Treating neurodegenerative diseases (Alzheimer’s disease, Parkinson’s disease, Huntington’s disease, among others) is a challenging project from the start. Not only do scientists have to counteract multiple problems, they also have to deal with the fact that the brain is a complex organ with: 1) different areas that perform different functions and have different cell types and 2) defense mechanisms not present in other organs to protect it from toxins.

Important brain regions for neurodegenerative diseases. (Credit

Important brain regions for neurodegenerative diseases.

First, most neurodegenerative diseases involve cell death in multiple brain regions: for example, Alzheimer’s affects several parts of the cerebral cortex and hippocampus; Huntington’s disease affects the cortex and basal ganglia; and Parkinson’s disease affects primarily a subarea of the basal ganglia called the substantia nigra.   Each area of the brain has specialized cells that are regulated differently and perform unique functions relative to those in other areas of the brain. So any problem with multiple areas of the brain needs a treatment that can work on multiple cell types or target just the right cell types.

Second, the brain’s complexity and defense mechanisms make it difficult to get treatments (a small molecule, a therapeutic antibody, a synthetic growth factor) *into* the brain in the first place, and then to the correct location once they’re already inside. In contrast to the rest of the body’s tissues, which are exposed to whatever molecules find their way into the blood stream, the brain has a specialized blood-brain-barrier composed of support glial cells that wrap around the brain’s blood vessels and restrict the molecules that can enter the brain.   This prevents toxic molecules from entering the brain, but also means that large therapeutic molecules (antibodies, growth factors) or certain drugs have to be injected directly into brain tissue to have an effect. On top of this, the brain’s complex structure means it has an equally complicated protein skeleton known as an extracellular matrix (ECM) that helps structure the connections between neurons, but also can act as a “sink” or barrier preventing molecules in one part of the brain from reaching another. So even if you try to get around the blood-brain barrier by directly injecting your drug of choice into the brain, the complicated brain ECM makes it difficult for your molecule to spread widely in the brain.


Diagram showing the blood-brain-barrier that surrounds blood vessels in the brain along with proteoglycan “nets” that surround neurons

A recently issued patent by a company called NTF Therapeutics shows one way scientists are discovering new therapeutic molecules and improving their properties to deal with the unique challenges the brain poses to treating neurodegenerative diseases.

The patent covers the use of specially engineered, less “sticky” variants of a natural growth factor called Neurturin. Previously, Neurturin (under the name CERE-120) was the subject of a high-profile trial by Celgene that failed to improve symptoms in Parkinson’s patients. Many commenters were surprised by this outcome, because the Celgene therapeutic addressed many of the problems with treating neurodegenerative disease: 1) Neurturin is a growth factor that protects multiple types of neurons from cell death (including the dopaminergic neurons that are the primary cause of Parkinson’s), and 2) Celgene’s scientists avoided blood-brain barrier delivery problems by using a gene therapy vector to induce neurons to produce Neurturin themselves and thus avoid the need for injection. Despite Celgene’s “solving” these problems however, patients still showed no improvement of motor symptoms after receiving of the treatment.

A key factor that showed up in an analysis of why this trial failed was the lack of delivery of Neurturin to the correct spot in the brain. As it turns out, just engineering neurons to produce Neurturin doesn’t solve the delivery issues: Neurturin is probably “captured” in regions of the brain by molecules in the ECM called proteoglycans, preventing it from diffusing far enough to affect enough diseased cells.
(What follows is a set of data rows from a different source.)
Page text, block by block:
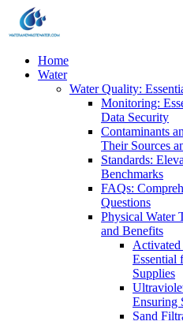
Home
Water
Water Quality:
Monitoring:
Data Security
Contaminants
Their Sources
Standards:
Benchmarks
FAQs:
Questions
Physical Water
and Benefits
Essential
Supplies
Ensuring
Sand

The key improvement in the NTF Therapeutics patent is the discovery of a way to engineer this proteoglycan binding out of Neurturin without inhibiting its therapeutic efficacy. A previous patent by NTF described the mutations that can be introduced into Neurturin to accomplish this, but because proteoglycan binding is supposed to help Neurturin function, it wasn’t clear that these altered versions would still be effective therapeutics. This latest patent shows data indicating that these engineered versions of Neurturin can still activate the correct receptors and survival functions in cultured neurons, while showing dramatically reduced “stickiness” to cells. The assumption is that this will dramatically improve the ability of Neurturin to diffuse in the brain, meaning that future gene therapy trials or trials with direct injection may be much more efficacious. Neurturin variants with improved spreading through the brain could turn out to be useful for a wide variety of other degenerative diseases, as it also has the ability to improve survival of glial cells (which are needed to support neurons) and survival of cortical cholinergic neurons (which are important for cognitive processes).

These molecules are currently preclinical; they have yet to be tested in humans. But we’re eagerly awaiting data to see if engineering protein drugs to “slip” through the ECM is genuinely a way to make brain therapeutics better.  If so, the mutational strategy developed by NTF therapeutics may prove extremely useful for engineering future protein-based therapeutics for the brain.